Tearing Down Walls that Keep Veterans from Good Jobs

Filed in DOL, Jobs, Unemployment, Veterans by on August 20, 2013 1 Comment

“Mr. Gorbachev, tear down this wall!” Some of us remember exactly where we were at the time that President Reagan made that monumental statement during his speech at the Brandenburg Gate in Berlin. It was a momentous occasion for many people, including the millions of Berliners who had been involuntarily separated from each other for 28 years.

What’s that got to do with the Labor Department, you ask? Well, that quote made me think about other walls that must be torn down. They’re not physical walls, like the one that split Berlin, but they still separate a certain group of people from their livelihood in another way.

I’m talking about the arbitrary “walls” that keep our veterans from receiving employment credentials and getting licenses in their fields of expertise once they separate or retire from military service. Employment and training professionals around the nation believe that demolishing these walls would lead to a significant decrease in veteran unemployment. That’s because employers know that service members and veterans have many valuable “soft skills” in areas such as leadership, commitment and a can-do attitude. But what is often missing for our service members and veterans to “get the job” is a required credential or license.

Status of legislation

Click on the image to read a report detailing the status of licensing and credentialing initiatives and legislation across the U.S.

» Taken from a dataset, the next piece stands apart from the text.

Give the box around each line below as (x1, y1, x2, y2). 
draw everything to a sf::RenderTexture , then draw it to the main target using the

The first step toward tearing down these walls was the passage of the VOW to Hire Heroes Act in 2011, which required multiple federal agencies to take a hard look at what must be done. To do this, the Labor Department’s Employment and Training Administration and its Veterans’ Employment and Training Service, along with colleagues from the Department of Defense, have partnered with the National Governors Association Center for Best Practices to compare the training and skills required by our service members with those required by state licensing boards. The center is conducting a credentialing demonstration project to help state agencies identify civilian equivalencies in military training, fill gaps where there are additional civilian credentialing requirements, and find ways to accelerate the civilian credentialing process. In addition, the Labor Department is part of a multi-agency task force that the president created to focus solely on this issue.

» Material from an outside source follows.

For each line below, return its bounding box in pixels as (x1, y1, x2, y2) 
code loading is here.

The good news is that we’re starting to see some significant cracks in these walls all over America. For example, 43 states now offer a military skills test waiver for obtaining a commercial driver’s license. At least seven states are now granting credentialing and/or licensing credit for service members with military emergency medical technician training. And similar efforts are being made by many more states to expedite credentialing and licensing for EMTs as well as licensed practical nurses based upon military training and experience. More updates can be found on the White House’s Joining Forces website.

As the president has stated, “If you can save a life on the battlefield, you can save a life in an ambulance. If you can oversee a convoy or millions of dollars of assets in Iraq, you can help manage a supply chain or balance its books here at home.”

We owe our veterans more than just a word of thanks and a pat on the back. At the Labor Department, we aim to thank them by helping them get back to work. It’s time to tear down the walls that keep veterans from the good jobs that they’re qualified for.

Tony Camilli is a strategic outreach specialist in the Veterans’ Employment and Training Service, an agency of the Labor Department.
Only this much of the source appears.